Throwback Thursday by Matson Insurance: The Axe

barking axMatson Insurance is partnering with Jefferson County History Center to offer exploreJeffersonpa.com readers a look in Jefferson County’s past. Today “The Axe” is being showcased.

(Different kinds of axes are exhibited at the Jefferson County History Center, including a barking axe, pictured above.)

THE AXE

With the arrival in 1830 of the first blacksmith, William McCullough, local folks could be supplied with things of metal. McCullough located his blacksmith shop and home on the land where the present Baptist Church now stands in Brookville. According to Eric Sloane who has written extensively about the things of early America, the axe-making process was the same until the end of the 19th century. First an iron pattern was folded. Then a steel wedge was added before both were hammered over a metal handle pattern. Then the metal handle pattern was replaced with a handle of wood.
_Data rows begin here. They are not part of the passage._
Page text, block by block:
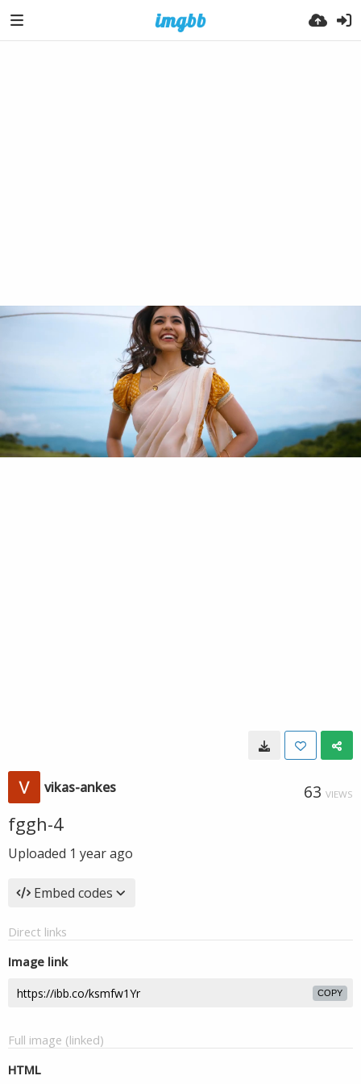
vikas-ankes 63 VIEWS
fggh-4
Uploaded 1 year ago
Embed codes
Direct links
Image link
COPY
Full image (linked)
HTML
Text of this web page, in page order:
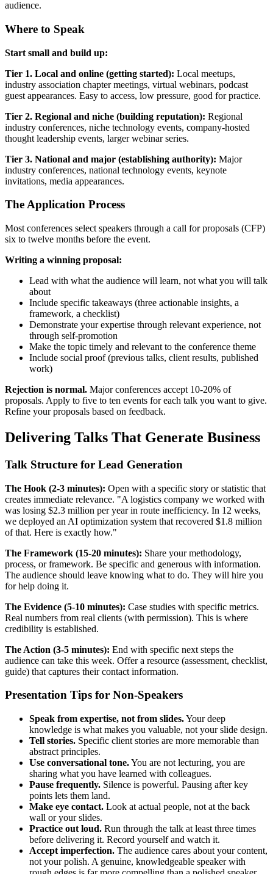
audience.
Where to Speak
Start small and build up:
Tier 1. Local and online (getting started): Local meetups,
industry association chapter meetings, virtual webinars, podcast
guest appearances. Easy to access, low pressure, good for practice.
Tier 2. Regional and niche (building reputation): Regional
industry conferences, niche technology events, company-hosted
thought leadership events, larger webinar series.
Tier 3. National and major (establishing authority): Major
industry conferences, national technology events, keynote
invitations, media appearances.
The Application Process
Most conferences select speakers through a call for proposals (CFP)
six to twelve months before the event.
Writing a winning proposal:
Lead with what the audience will learn, not what you will talk
about
Include specific takeaways (three actionable insights, a
framework, a checklist)
Demonstrate your expertise through relevant experience, not
through self-promotion
Make the topic timely and relevant to the conference theme
Include social proof (previous talks, client results, published
work)
Rejection is normal. Major conferences accept 10-20% of
proposals. Apply to five to ten events for each talk you want to give.
Refine your proposals based on feedback.
Delivering Talks That Generate Business
Talk Structure for Lead Generation
The Hook (2-3 minutes): Open with a specific story or statistic that
creates immediate relevance. "A logistics company we worked with
was losing $2.3 million per year in route inefficiency. In 12 weeks,
we deployed an AI optimization system that recovered $1.8 million
of that. Here is exactly how."
The Framework (15-20 minutes): Share your methodology,
process, or framework. Be specific and generous with information.
The audience should leave knowing what to do. They will hire you
for help doing it.
The Evidence (5-10 minutes): Case studies with specific metrics.
Real numbers from real clients (with permission). This is where
credibility is established.
The Action (3-5 minutes): End with specific next steps the
audience can take this week. Offer a resource (assessment, checklist,
guide) that captures their contact information.
Presentation Tips for Non-Speakers
Speak from expertise, not from slides.Your deep
knowledge is what makes you valuable, not your slide design.
Tell stories. Specific client stories are more memorable than
abstract principles.
Use conversational tone.You are not lecturing, you are
sharing what you have learned with colleagues.
Pause frequently. Silence is powerful. Pausing after key
points lets them land.
Make eye contact. Look at actual people, not at the back
wall or your slides.
Practice out loud. Run through the talk at least three times
before delivering it. Record yourself and watch it.
Accept imperfection. The audience cares about your content,
not your polish. A genuine, knowledgeable speaker with
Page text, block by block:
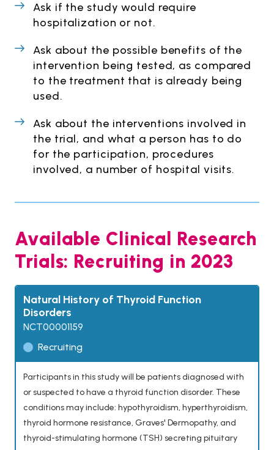
Ask if the study would require
hospitalization or not.
Ask about the possible benefits of the
intervention being tested, as compared
to the treatment that is already being
used.
Ask about the interventions involved in
the trial, and what a person has to do
for the participation, procedures
involved, a number of hospital visits.
Available Clinical Research
Trials: Recruiting in 2023
Natural History of Thyroid Function
Disorders
NCT00001159
Recruiting
Participants in this study will be patients diagnosed with
or suspected to have a thyroid function disorder. These
conditions may include: hypothyroidism, hyperthyroidism,
thyroid hormone resistance, Graves' Dermopathy, and
thyroid-stimulating hormone (TSH) secreting pituitary
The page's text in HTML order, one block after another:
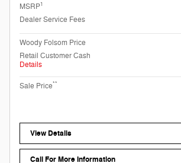
MSRP1
Dealer Service Fees
Woody Folsom Price
Retail Customer Cash
Details
Sale Price**
View Details
Call For More Information
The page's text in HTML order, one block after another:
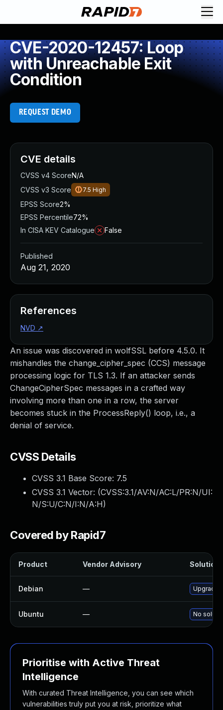
CVE-2020-12457: Loop
with Unreachable Exit
Condition
REQUEST DEMO
An issue was discovered in wolfSSL before 4.5.0. It
mishandles the change_cipher_spec (CCS) message
processing logic for TLS 1.3. If an attacker sends
ChangeCipherSpec messages in a crafted way
involving more than one in a row, the server
becomes stuck in the ProcessReply() loop, i.e., a
denial of service.
CVSS Details
CVSS 3.1 Base Score: 7.5
CVSS 3.1 Vector: (CVSS:3.1/AV:N/AC:L/PR:N/UI:
N/S:U/C:N/I:N/A:H)
Covered by Rapid7
Product Vendor Advisory Solution
Debian — Upgrade
Ubuntu — No
Prioritise with Active Threat
Intelligence
With curated Threat Intelligence, you can see which
vulnerabilities truly put you at risk, prioritize what
CVE details
CVSS v4 ScoreN/A
CVSS v3 Score
7.5 High
EPSS Score2%
EPSS Percentile72%
In CISA KEV Catalogue
False
Published
Aug 21, 2020
References
NVD ↗
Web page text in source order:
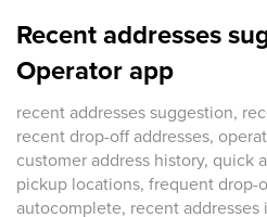
Recent addresses
Operator app
recent addresses suggestion,
recent drop-off addresses,
customer address history, quick
pickup locations, frequent drop-
autocomplete, recent

Sloan describes many kinds of axes; felling axes, broad axes, mortise axes, and chisel axes, each with distinct characteristics. Clearing the land for the first crops took precedence and this required a felling axe. The axe could cut a saddle-notch or sharp-notch in the longest log one man could handle, probably about sixteen-feet long.

With a broad axe, a log could be “squared.” Then using a maul, mortise axe, and saw, square-notch corners could be used to build a better structure.

To split rails for fencing, these pioneers used a maul to pound and an oak or iron wedge. Exchanging the wedge for a froe, the same technique was used to split a block of wood into shingles, barrel staves, or clapboards.

Several axes are exhibited in a show window and an exhibit case at the Jefferson County History Center.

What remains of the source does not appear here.